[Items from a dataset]

· · · ·

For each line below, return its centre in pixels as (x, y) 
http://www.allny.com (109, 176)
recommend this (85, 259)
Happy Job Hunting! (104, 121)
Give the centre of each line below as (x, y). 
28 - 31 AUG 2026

· · · ·

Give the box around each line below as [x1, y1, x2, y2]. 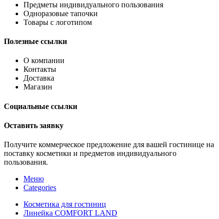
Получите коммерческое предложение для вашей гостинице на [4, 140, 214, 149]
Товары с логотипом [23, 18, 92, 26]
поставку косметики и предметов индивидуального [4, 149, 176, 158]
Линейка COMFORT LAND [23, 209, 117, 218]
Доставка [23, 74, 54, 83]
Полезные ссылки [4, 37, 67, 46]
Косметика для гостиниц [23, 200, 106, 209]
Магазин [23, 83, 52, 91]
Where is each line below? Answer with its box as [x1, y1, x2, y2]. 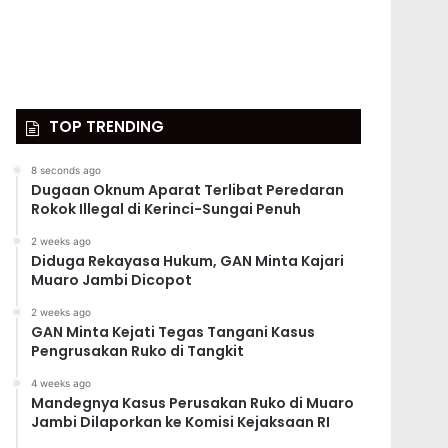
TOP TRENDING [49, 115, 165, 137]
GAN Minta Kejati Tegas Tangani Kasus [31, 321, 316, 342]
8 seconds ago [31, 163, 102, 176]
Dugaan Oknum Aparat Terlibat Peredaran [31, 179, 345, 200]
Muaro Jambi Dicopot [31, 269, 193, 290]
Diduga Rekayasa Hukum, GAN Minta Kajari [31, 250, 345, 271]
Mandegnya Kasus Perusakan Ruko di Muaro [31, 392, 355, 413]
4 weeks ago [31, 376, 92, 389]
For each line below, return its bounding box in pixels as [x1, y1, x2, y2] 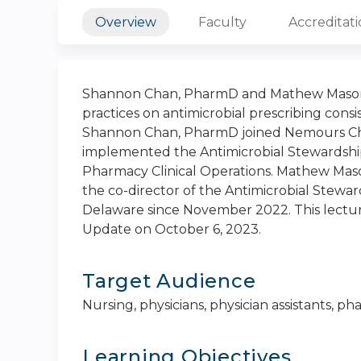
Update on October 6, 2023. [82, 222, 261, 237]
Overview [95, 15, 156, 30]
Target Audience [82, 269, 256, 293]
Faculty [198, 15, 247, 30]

· · · ·

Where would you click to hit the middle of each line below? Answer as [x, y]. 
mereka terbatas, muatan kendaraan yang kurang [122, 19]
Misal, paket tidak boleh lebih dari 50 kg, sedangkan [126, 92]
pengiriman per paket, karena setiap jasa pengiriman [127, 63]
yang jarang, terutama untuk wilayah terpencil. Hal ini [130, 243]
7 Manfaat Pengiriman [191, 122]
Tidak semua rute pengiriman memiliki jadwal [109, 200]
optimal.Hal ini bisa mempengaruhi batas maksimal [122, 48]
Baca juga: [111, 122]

· · · ·

**ASSIGNMENT:**
Above are records with pictures. Reproduce exactly only the lines from the line with "GAN Minta Kejati" through the line with "Faculty [198, 15, 247, 30]", both ends included, and leave the pictures out.

**RESULT OF THIS EXERCISE:**
GAN Minta Kejati Tegas Tangani Kasus [31, 321, 316, 342]
8 seconds ago [31, 163, 102, 176]
Dugaan Oknum Aparat Terlibat Peredaran [31, 179, 345, 200]
Muaro Jambi Dicopot [31, 269, 193, 290]
Diduga Rekayasa Hukum, GAN Minta Kajari [31, 250, 345, 271]
Mandegnya Kasus Perusakan Ruko di Muaro [31, 392, 355, 413]
4 weeks ago [31, 376, 92, 389]
For each line below, return its bounding box in pixels as [x1, y1, x2, y2] 
Update on October 6, 2023. [82, 222, 261, 237]
Overview [95, 15, 156, 30]
Target Audience [82, 269, 256, 293]
Faculty [198, 15, 247, 30]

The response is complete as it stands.